- [Directions for this task]
Return the entries below in their exact form, leaving the pictures out.

- [Material for the task]
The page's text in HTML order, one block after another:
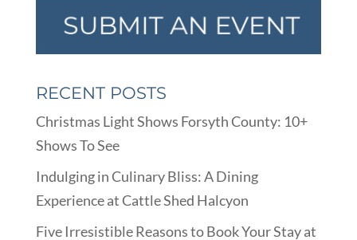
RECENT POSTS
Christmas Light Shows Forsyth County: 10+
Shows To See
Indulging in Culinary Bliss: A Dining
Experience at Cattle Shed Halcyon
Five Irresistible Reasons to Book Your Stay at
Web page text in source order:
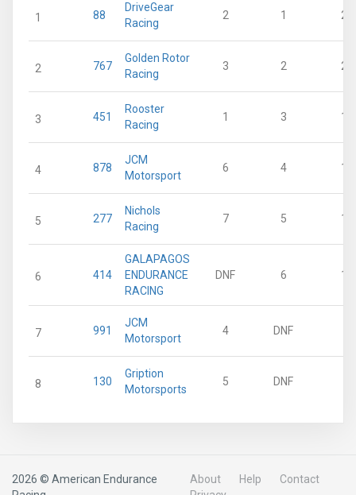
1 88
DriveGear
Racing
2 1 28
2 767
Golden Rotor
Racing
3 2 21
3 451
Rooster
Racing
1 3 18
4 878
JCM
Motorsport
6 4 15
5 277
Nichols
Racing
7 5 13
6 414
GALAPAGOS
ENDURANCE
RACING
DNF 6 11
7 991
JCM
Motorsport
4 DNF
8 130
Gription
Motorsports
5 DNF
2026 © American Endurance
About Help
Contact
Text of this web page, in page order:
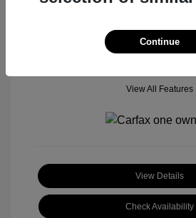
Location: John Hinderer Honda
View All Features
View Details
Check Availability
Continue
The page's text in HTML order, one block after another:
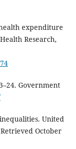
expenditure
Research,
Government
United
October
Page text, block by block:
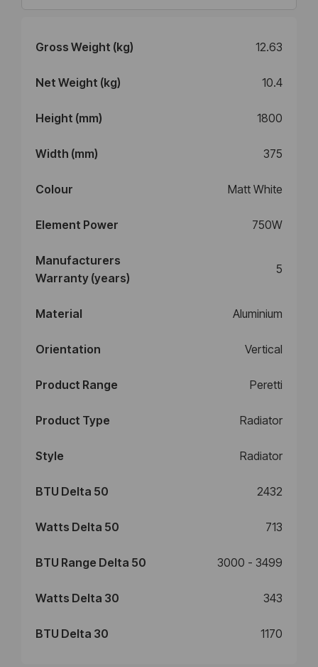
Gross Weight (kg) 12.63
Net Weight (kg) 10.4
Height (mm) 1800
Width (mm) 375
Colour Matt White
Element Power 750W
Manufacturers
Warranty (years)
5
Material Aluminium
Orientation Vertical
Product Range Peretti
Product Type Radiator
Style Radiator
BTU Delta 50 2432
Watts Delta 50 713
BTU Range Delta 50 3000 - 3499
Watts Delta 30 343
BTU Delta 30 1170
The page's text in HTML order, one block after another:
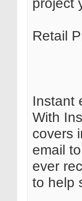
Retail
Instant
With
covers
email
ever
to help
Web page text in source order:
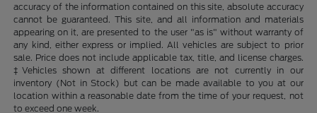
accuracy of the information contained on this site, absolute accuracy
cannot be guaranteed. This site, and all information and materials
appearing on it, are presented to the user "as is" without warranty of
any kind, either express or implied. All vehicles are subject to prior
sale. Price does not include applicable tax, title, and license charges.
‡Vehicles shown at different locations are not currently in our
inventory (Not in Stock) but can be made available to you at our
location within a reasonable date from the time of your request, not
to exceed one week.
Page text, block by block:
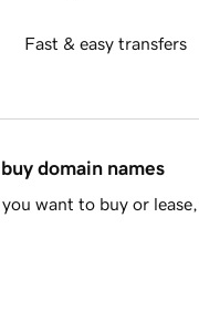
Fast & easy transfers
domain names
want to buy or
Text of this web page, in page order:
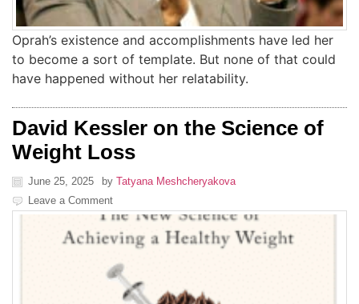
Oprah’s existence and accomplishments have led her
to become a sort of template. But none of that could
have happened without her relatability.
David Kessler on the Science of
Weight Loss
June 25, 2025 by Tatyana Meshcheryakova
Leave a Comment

- [Response to the task]
The page's text in HTML order, one block after another:
RECENT POSTS
Christmas Light Shows Forsyth County: 10+
Shows To See
Indulging in Culinary Bliss: A Dining
Experience at Cattle Shed Halcyon
Five Irresistible Reasons to Book Your Stay at
Web page text in source order:
1 88
DriveGear
Racing
2 1 28
2 767
Golden Rotor
Racing
3 2 21
3 451
Rooster
Racing
1 3 18
4 878
JCM
Motorsport
6 4 15
5 277
Nichols
Racing
7 5 13
6 414
GALAPAGOS
ENDURANCE
RACING
DNF 6 11
7 991
JCM
Motorsport
4 DNF
8 130
Gription
Motorsports
5 DNF
2026 © American Endurance
About Help
Contact
Text of this web page, in page order:
Location: John Hinderer Honda
View All Features
View Details
Check Availability
Continue
The page's text in HTML order, one block after another:
expenditure
Research,
Government
United
October
Page text, block by block:
Gross Weight (kg) 12.63
Net Weight (kg) 10.4
Height (mm) 1800
Width (mm) 375
Colour Matt White
Element Power 750W
Manufacturers
Warranty (years)
5
Material Aluminium
Orientation Vertical
Product Range Peretti
Product Type Radiator
Style Radiator
BTU Delta 50 2432
Watts Delta 50 713
BTU Range Delta 50 3000 - 3499
Watts Delta 30 343
BTU Delta 30 1170
The page's text in HTML order, one block after another:
Retail
Instant
With
covers
email
ever
to help
Web page text in source order:
accuracy of the information contained on this site, absolute accuracy
cannot be guaranteed. This site, and all information and materials
appearing on it, are presented to the user "as is" without warranty of
any kind, either express or implied. All vehicles are subject to prior
sale. Price does not include applicable tax, title, and license charges.
‡Vehicles shown at different locations are not currently in our
inventory (Not in Stock) but can be made available to you at our
location within a reasonable date from the time of your request, not
to exceed one week.
Page text, block by block:
Fast & easy transfers
domain names
want to buy or
Text of this web page, in page order:
Oprah’s existence and accomplishments have led her
to become a sort of template. But none of that could
have happened without her relatability.
David Kessler on the Science of
Weight Loss
June 25, 2025 by Tatyana Meshcheryakova
Leave a Comment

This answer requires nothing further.